The Australian dollar hit a three-week high after the Reserve Bank of Australia signalled there won't be any movements in the cash rate for the foreseeable future.
At 1700 AEDT on Tuesday, the local unit was trading at 88.67 US cents, up from 87.48 cents on Monday.
After the RBA's announcement the currency rose more than one US cent, to a peak of 88.94 US cents, its highest level since January 16.
As expected, the RBA kept the cash rate unchanged at a record low of 2.5 per cent at its first board meeting of the year, citing improvements in the local and global economies.
In the latter half of 2013, Mr Stevens on several occasions said the Australian dollar was uncomfortably high, adding that he was prepared to take action to push the currency lower to help growth.
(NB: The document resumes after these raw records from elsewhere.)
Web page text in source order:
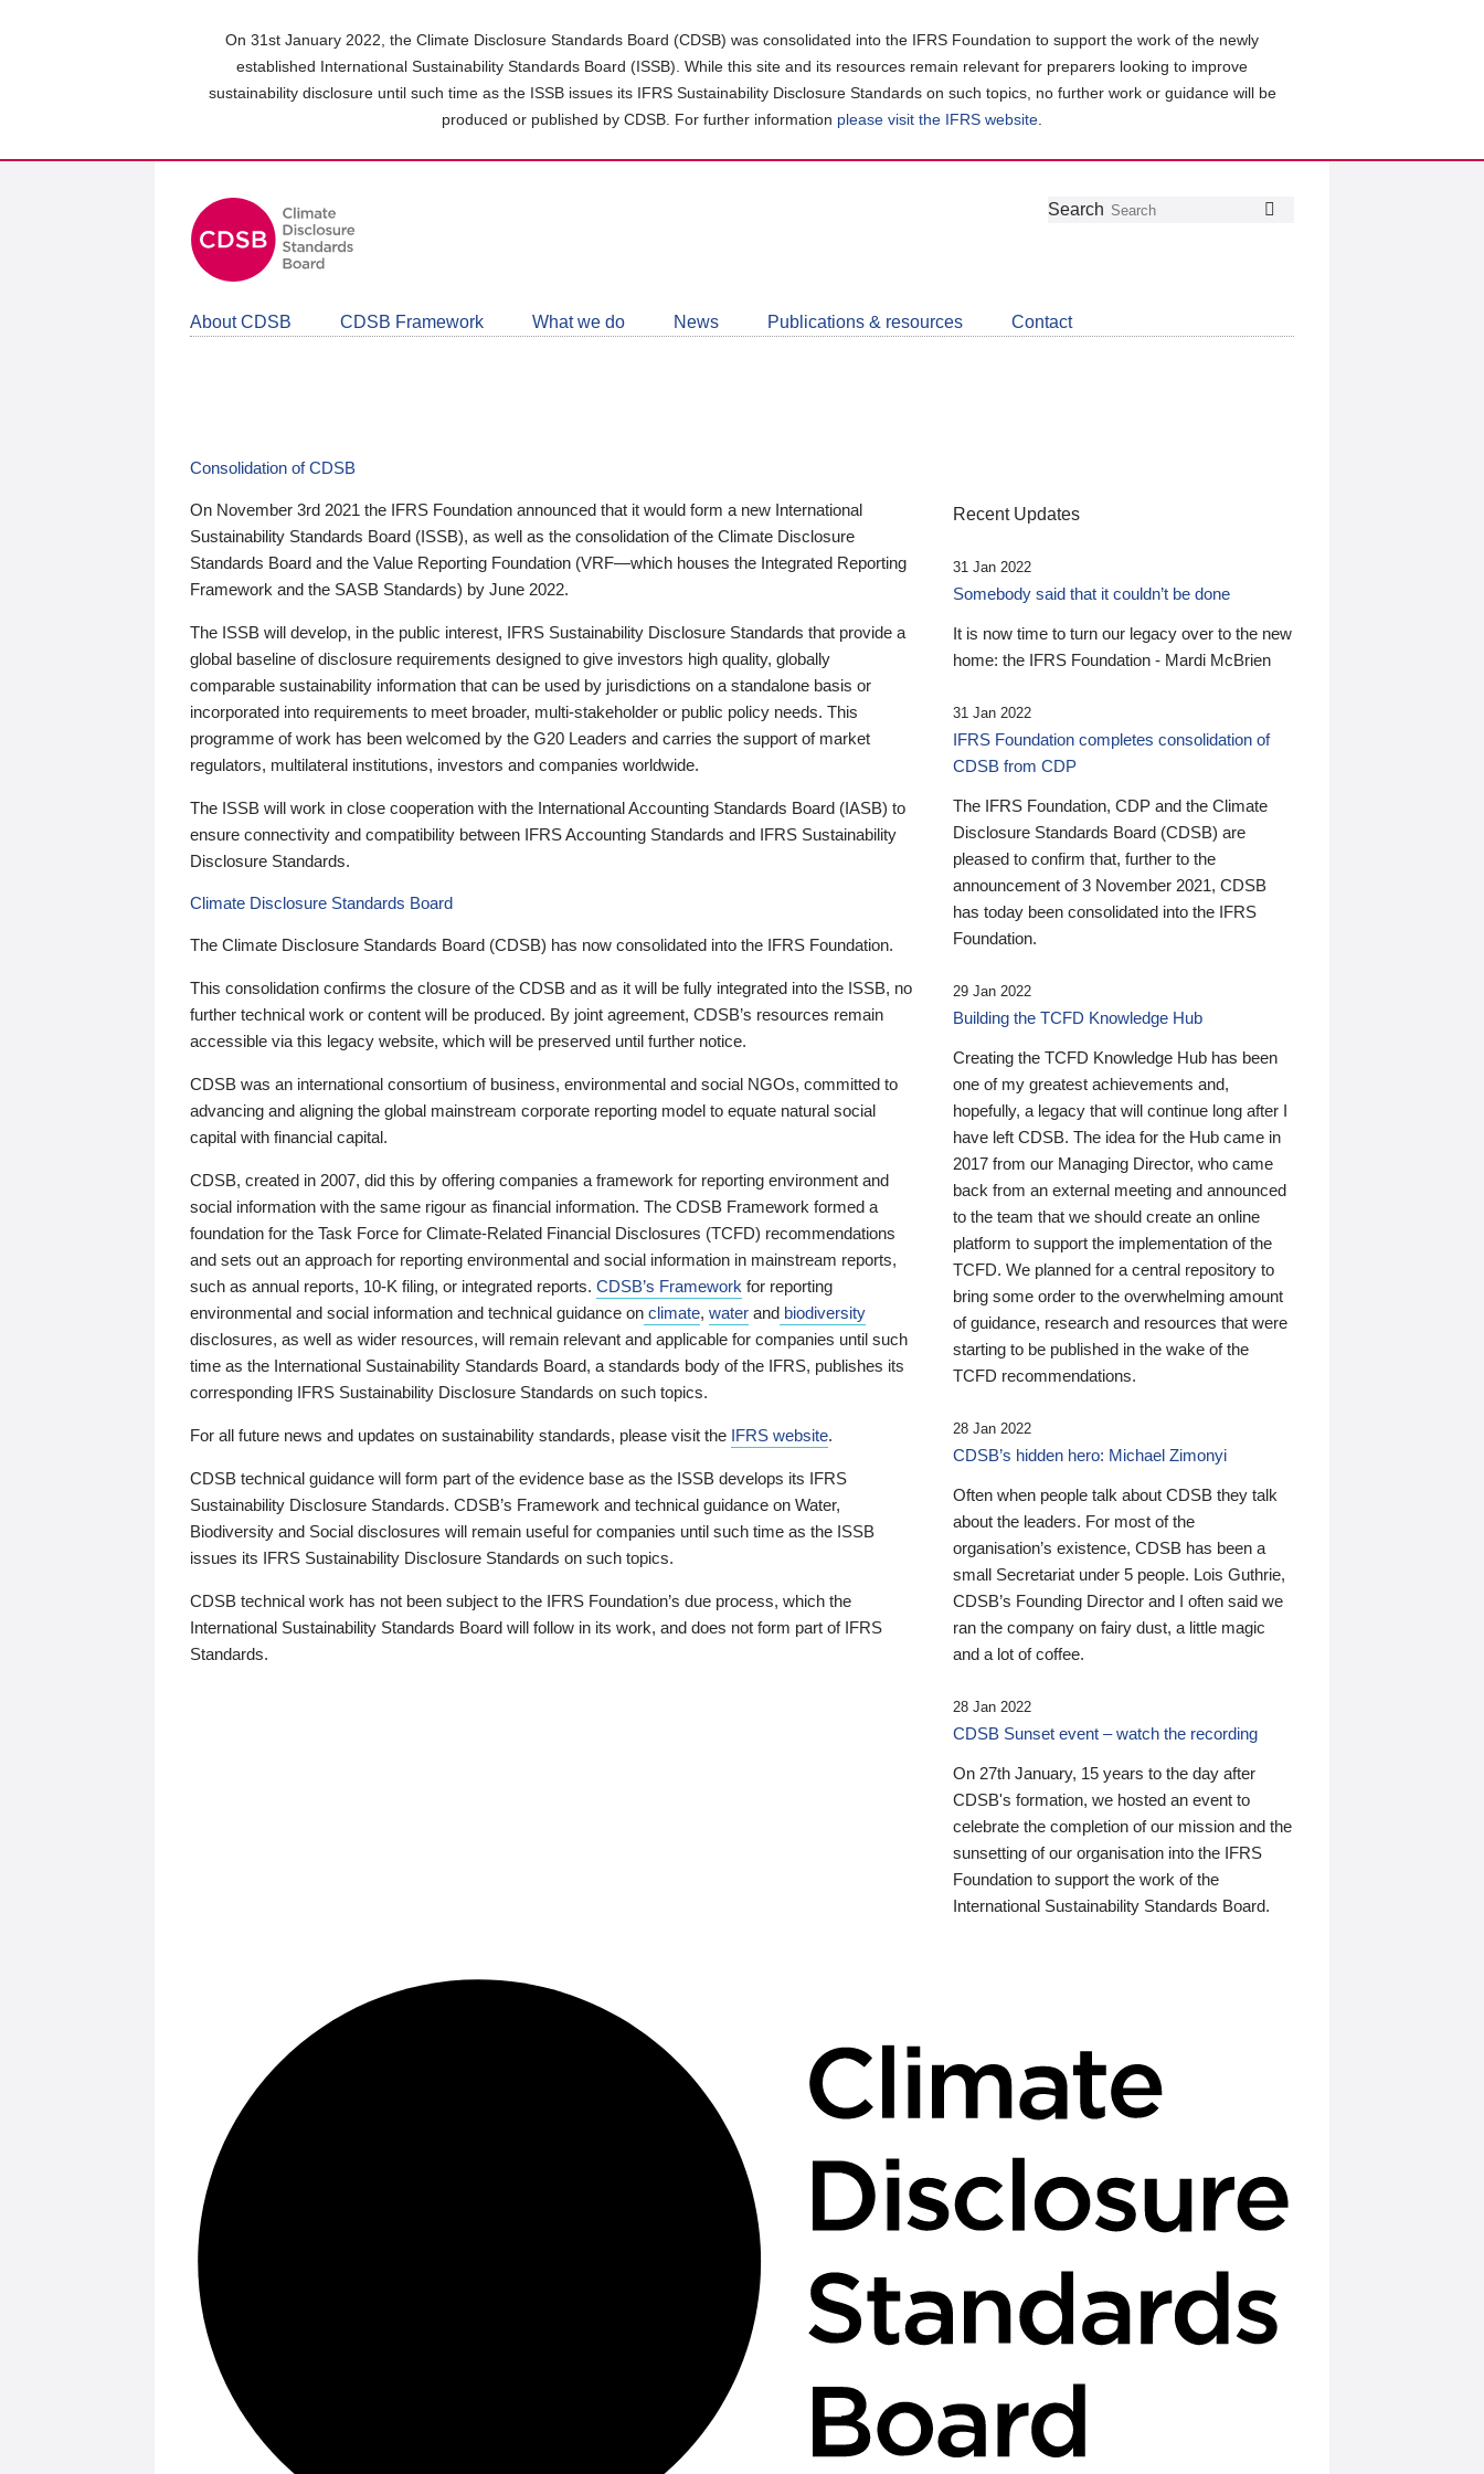
On 31st January 2022, the Climate Disclosure Standards Board (CDSB) was consolidated into the IFRS Foundation to support the work of the newly
established International Sustainability Standards Board (ISSB). While this site and its resources remain relevant for preparers looking to improve
sustainability disclosure until such time as the ISSB issues its IFRS Sustainability Disclosure Standards on such topics, no further work or guidance will be
produced or published by CDSB. For further information please visit the IFRS website
Follow
Join
LinkedIn
Get
about
CDSB
Search
About CDSB CDSB Framework What we do News Publications & resources Contact
Consolidation of CDSB
On November 3rd 2021 the IFRS Foundation announced that it would form a new International
Sustainability Standards Board (ISSB), as well as the consolidation of the Climate Disclosure
Standards Board and the Value Reporting Foundation (VRF—which houses the Integrated Reporting
Framework and the SASB Standards) by June 2022.
The ISSB will develop, in the public interest, IFRS Sustainability Disclosure Standards that provide a
global baseline of disclosure requirements designed to give investors high quality, globally
comparable sustainability information that can be used by jurisdictions on a standalone basis or
incorporated into requirements to meet broader, multi-stakeholder or public policy needs. This
programme of work has been welcomed by the G20 Leaders and carries the support of market
regulators, multilateral institutions, investors and companies worldwide.
The ISSB will work in close cooperation with the International Accounting Standards Board (IASB) to
ensure connectivity and compatibility between IFRS Accounting Standards and IFRS Sustainability
Disclosure Standards.
Climate Disclosure Standards Board
The Climate Disclosure Standards Board (CDSB) has now consolidated into the IFRS Foundation.
This consolidation confirms the closure of the CDSB and as it will be fully integrated into the ISSB, no
further technical work or content will be produced. By joint agreement, CDSB’s resources remain
accessible via this legacy website, which will be preserved until further notice.
CDSB was an international consortium of business, environmental and social NGOs, committed to
advancing and aligning the global mainstream corporate reporting model to equate natural social
capital with financial capital.
CDSB, created in 2007, did this by offering companies a framework for reporting environment and
social information with the same rigour as financial information. The CDSB Framework formed a
foundation for the Task Force for Climate-Related Financial Disclosures (TCFD) recommendations
and sets out an approach for reporting environmental and social information in mainstream reports,
such as annual reports, 10-K filing, or integrated reports. CDSB’s Framework for reporting
environmental and social information and technical guidance on climate, water and biodiversity
disclosures, as well as wider resources, will remain relevant and applicable for companies until such
time as the International Sustainability Standards Board, a standards body of the IFRS, publishes its
corresponding IFRS Sustainability Disclosure Standards on such topics.
For all future news and updates on sustainability standards, please visit the IFRS website.
CDSB technical guidance will form part of the evidence base as the ISSB develops its IFRS
Sustainability Disclosure Standards. CDSB’s Framework and technical guidance on Water,
Biodiversity and Social disclosures will remain useful for companies until such time as the ISSB
issues its IFRS Sustainability Disclosure Standards on such topics.
CDSB technical work has not been subject to the IFRS Foundation’s due process, which the
International Sustainability Standards Board will follow in its work, and does not form part of IFRS
Standards.
Recent Updates
31 Jan 2022
Somebody said that it couldn’t be done
It is now time to turn our legacy over to the new
home: the IFRS Foundation - Mardi McBrien
31 Jan 2022
IFRS Foundation completes consolidation of
CDSB from CDP
The IFRS Foundation, CDP and the Climate
Disclosure Standards Board (CDSB) are
pleased to confirm that, further to the
announcement of 3 November 2021, CDSB
has today been consolidated into the IFRS
Foundation.
29 Jan 2022
Building the TCFD Knowledge Hub
Creating the TCFD Knowledge Hub has been
one of my greatest achievements and,
hopefully, a legacy that will continue long after I
have left CDSB. The idea for the Hub came in
2017 from our Managing Director, who came
back from an external meeting and announced
to the team that we should create an online
platform to support the implementation of the
TCFD. We planned for a central repository to
bring some order to the overwhelming amount
of guidance, research and resources that were
starting to be published in the wake of the
TCFD recommendations.
28 Jan 2022
CDSB’s hidden hero: Michael Zimonyi
Often when people talk about CDSB they talk
about the leaders. For most of the
organisation’s existence, CDSB has been a
small Secretariat under 5 people. Lois Guthrie,
CDSB’s Founding Director and I often said we
ran the company on fairy dust, a little magic
and a lot of coffee.
28 Jan 2022
CDSB Sunset event – watch the recording
On 27th January, 15 years to the day after
CDSB's formation, we hosted an event to
celebrate the completion of our mission and the
sunsetting of our organisation into the IFRS
Foundation to support the work of the
International Sustainability Standards Board.
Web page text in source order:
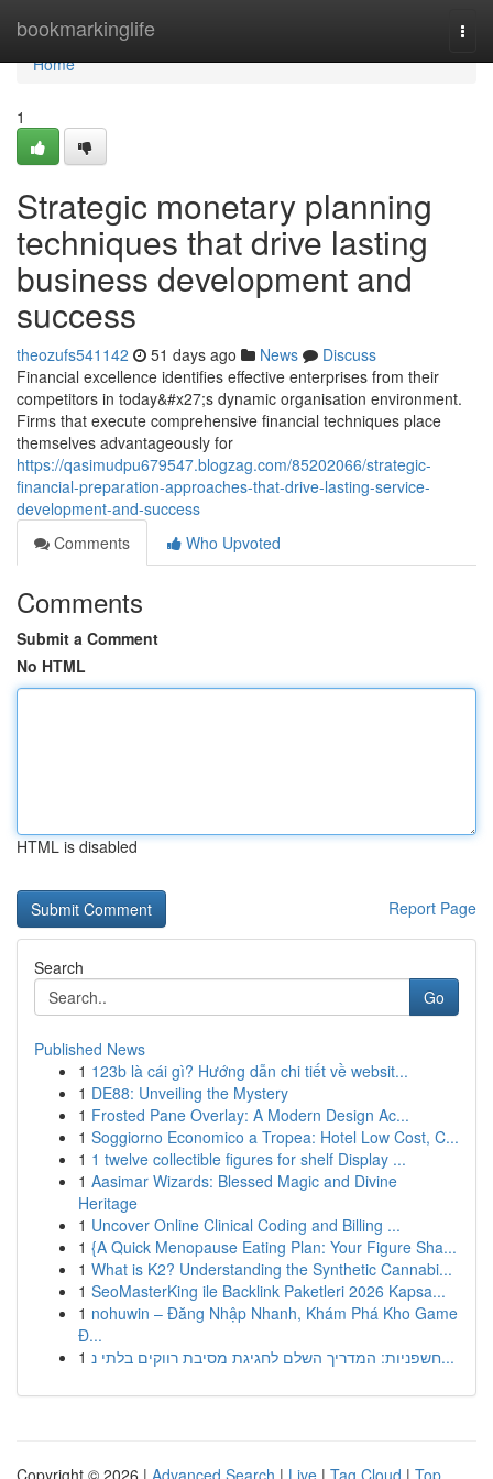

However, in recent weeks the Australian dollar has stayed below 90 US cents, reducing the need for further cash rate cuts.
"The exchange rate has declined further, which, if sustained, will assist in achieving balanced growth in the economy," Mr Stevens said.
Westpac senior currency strategist Sean Callow said the likelihood of no more rate cuts helped boost the Australian dollar.
"The RBA statement was a clear positive for the Australian dollar, effectively adopting a neutral bias on the cash rate and dropping the references to a further decline being needed," he said.
"Most notably on the rates outlook, the concluding paragraph was changed from a bland promise to continue to assess the outlook and adjust policy as needed to a view that there is likely to be a period of stability in interest rates.
"The RBA took some risk in changing its commentary on Australian dollar after many months of talking down the currency."